[Start of section]

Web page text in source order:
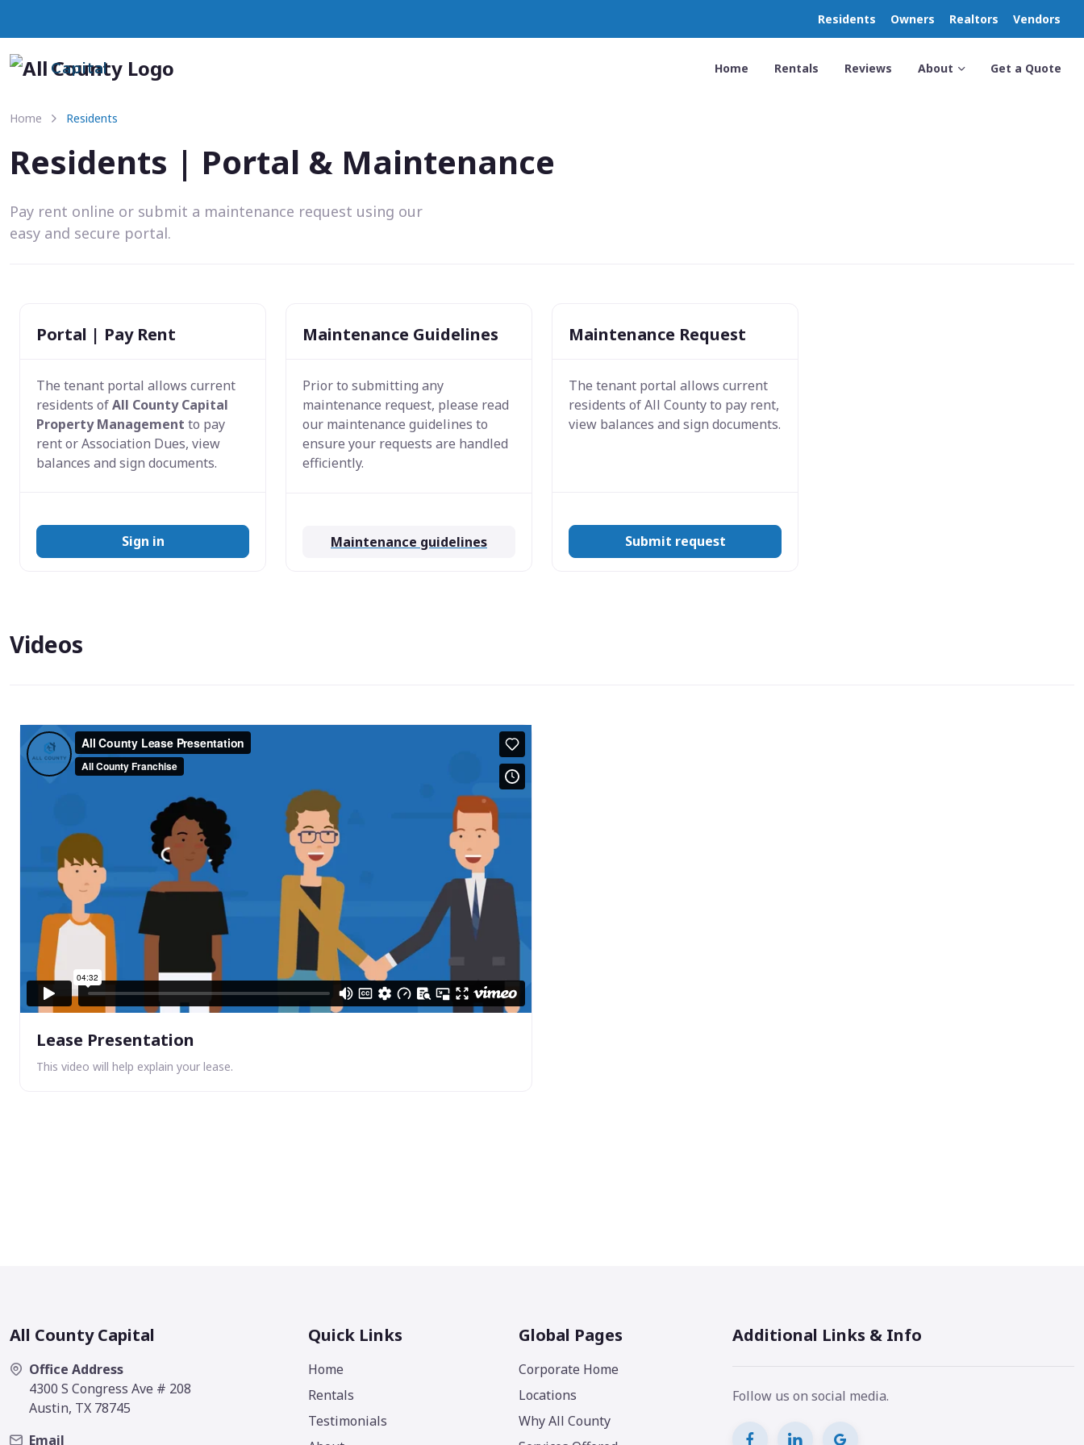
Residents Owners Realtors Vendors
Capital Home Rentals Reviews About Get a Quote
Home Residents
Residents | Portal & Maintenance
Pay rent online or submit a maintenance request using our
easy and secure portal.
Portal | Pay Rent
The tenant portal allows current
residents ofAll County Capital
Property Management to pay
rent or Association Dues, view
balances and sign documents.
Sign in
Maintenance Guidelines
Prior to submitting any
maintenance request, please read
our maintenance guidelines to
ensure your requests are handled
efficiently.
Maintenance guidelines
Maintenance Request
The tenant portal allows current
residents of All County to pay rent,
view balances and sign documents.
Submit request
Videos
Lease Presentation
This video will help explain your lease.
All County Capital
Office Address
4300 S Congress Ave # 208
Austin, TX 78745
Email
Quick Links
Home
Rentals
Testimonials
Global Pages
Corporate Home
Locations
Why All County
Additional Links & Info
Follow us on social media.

[End of section]

Begin with the line containing "Global Pages" and retype it and each line after it through the end of the records, keeping them exact and including nothing more.

> Problem solution
Global Pages
Corporate Home
Locations
Why All County
Additional Links & Info
Follow us on social media.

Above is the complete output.